Once the ferry reaches Vancouver Island at Little River, I
ride north through the darkness in search of a place to sleep. Heading for a
provincial campground marked on the map, I arrive, and they want 15 bucks
Canadian. A whole 15 bucks, I exclaim! No way! It’s too much money to me so I
turn around and keep riding north.
The new tires did me in. All of my gas has been charged so no
cash exchange, it makes that really easy, but I am just a poor college kid. Wasn’t
even willing to spend 15 dollars, which is probably only 11 US. In fact, I won’t
even know how much this trip has cost until I get home. I worked a seasonal
fireworks job nonstop the last two months, days, weekends, evenings, averaging
80 hour weeks for most of the month leading up to July 4th. Even
worked a 110-hour week during July 4th. How’s that for overtime?

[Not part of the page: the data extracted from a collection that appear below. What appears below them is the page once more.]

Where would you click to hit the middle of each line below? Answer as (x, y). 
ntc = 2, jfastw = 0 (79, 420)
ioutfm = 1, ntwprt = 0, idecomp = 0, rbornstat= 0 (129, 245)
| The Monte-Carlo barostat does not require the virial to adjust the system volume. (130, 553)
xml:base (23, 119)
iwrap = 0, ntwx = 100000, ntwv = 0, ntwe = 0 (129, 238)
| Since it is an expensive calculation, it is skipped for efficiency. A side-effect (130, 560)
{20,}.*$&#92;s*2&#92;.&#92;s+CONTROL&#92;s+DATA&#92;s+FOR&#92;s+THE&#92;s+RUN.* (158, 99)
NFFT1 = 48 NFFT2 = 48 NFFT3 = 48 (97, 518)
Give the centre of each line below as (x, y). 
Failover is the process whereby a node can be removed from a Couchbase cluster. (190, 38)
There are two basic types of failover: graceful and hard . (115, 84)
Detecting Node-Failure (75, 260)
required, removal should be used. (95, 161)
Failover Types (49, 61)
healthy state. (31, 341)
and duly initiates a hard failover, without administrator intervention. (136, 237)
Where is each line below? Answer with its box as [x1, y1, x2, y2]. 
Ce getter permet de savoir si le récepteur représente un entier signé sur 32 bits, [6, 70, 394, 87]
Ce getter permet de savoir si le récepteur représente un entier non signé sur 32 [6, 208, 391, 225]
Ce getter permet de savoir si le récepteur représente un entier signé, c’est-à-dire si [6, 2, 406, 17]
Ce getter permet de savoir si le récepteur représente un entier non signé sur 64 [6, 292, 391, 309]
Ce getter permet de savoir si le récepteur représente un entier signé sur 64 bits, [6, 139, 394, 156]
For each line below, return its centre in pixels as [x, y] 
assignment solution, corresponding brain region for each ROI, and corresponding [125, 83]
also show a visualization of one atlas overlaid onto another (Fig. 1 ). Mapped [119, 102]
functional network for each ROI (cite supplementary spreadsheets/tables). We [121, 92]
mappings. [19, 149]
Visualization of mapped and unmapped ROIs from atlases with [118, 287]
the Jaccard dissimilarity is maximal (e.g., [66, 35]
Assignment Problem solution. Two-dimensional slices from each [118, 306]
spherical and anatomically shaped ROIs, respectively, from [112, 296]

Soon as the season ended, I packed my bags, grabbed some dough from the cookie
jar and off I went. Maybe I will just keep riding till the day before school
starts and just show up the first day, 9 a.m. fresh right from the trip. I look
forward to school actually; the semester starts in a week.

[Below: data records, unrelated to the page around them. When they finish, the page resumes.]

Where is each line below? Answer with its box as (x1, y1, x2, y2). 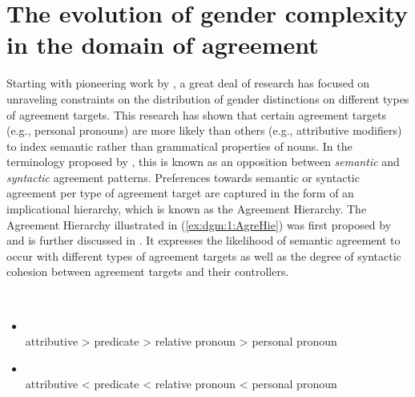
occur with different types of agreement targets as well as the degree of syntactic (6, 247, 401, 264)
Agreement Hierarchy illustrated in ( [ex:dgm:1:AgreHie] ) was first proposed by (6, 216, 392, 233)
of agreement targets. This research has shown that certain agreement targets (6, 106, 386, 123)
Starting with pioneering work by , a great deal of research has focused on (6, 75, 370, 91)
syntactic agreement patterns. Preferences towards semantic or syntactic (6, 168, 360, 185)
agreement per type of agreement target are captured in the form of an (6, 184, 354, 201)
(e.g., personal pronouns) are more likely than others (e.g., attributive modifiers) (6, 122, 402, 139)
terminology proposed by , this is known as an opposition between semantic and (6, 153, 400, 170)
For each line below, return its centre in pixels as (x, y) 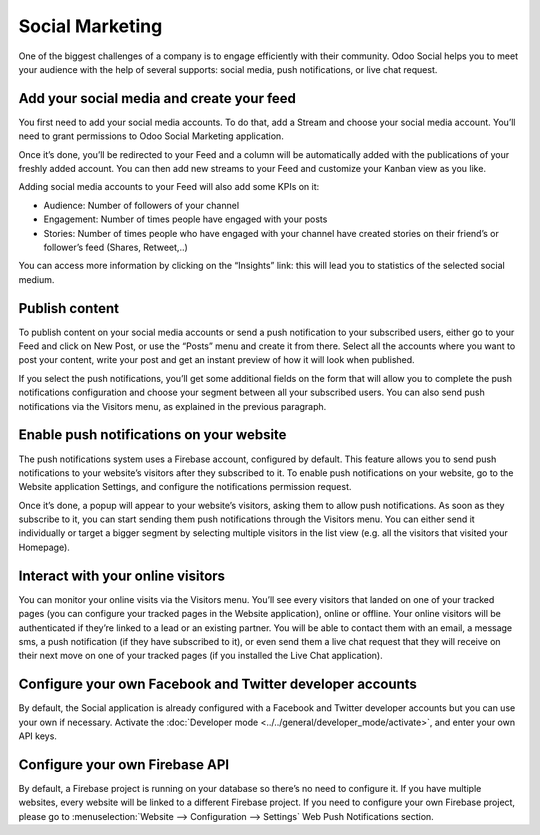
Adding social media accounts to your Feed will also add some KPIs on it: (169, 187)
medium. (36, 279)
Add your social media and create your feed (157, 98)
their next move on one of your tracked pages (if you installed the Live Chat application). (201, 656)
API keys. (37, 736)
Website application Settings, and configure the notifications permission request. (185, 487)
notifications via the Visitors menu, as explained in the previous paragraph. (172, 406)
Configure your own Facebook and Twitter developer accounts (217, 684)
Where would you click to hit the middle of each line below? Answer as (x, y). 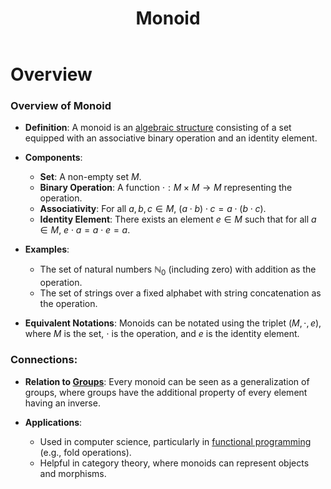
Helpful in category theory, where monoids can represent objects (174, 463)
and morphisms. (73, 473)
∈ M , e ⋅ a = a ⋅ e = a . (85, 230)
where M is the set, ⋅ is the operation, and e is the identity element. (162, 334)
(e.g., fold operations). (85, 452)
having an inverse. (62, 403)
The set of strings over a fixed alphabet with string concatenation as (180, 293)
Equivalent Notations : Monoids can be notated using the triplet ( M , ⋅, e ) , (173, 323)

I turn back out onto the road and head north, just riding and
looking for a place to sleep that won’t cost as much. Another Provincial Park
is marked on the map but I miss it in the darkness. A third one is a ways up the
road, so I head for that one next as the late evening wears on. I find the
turnoff finally and the sign says 16 km. 16 kilometers on a dirt road at night,
now that sounds fun. I ride on but 500 meters later; the road dead-ends rather
abruptly. There is no bridge in front of me. Why didn’t someone put a sign at
the main road? Frustrated, I turn the bike around, point it back to the main
road and ready to leave again.
I am on a dead end dirt road in the middle of the forest in
the middle of nowhere. I flip out the kickstand right then and there and don’t
even bother to pull off to the side of the road. I roll out the sleeping mat and
sleeping bag and crawl in right there in the road wiggling in between the rocks.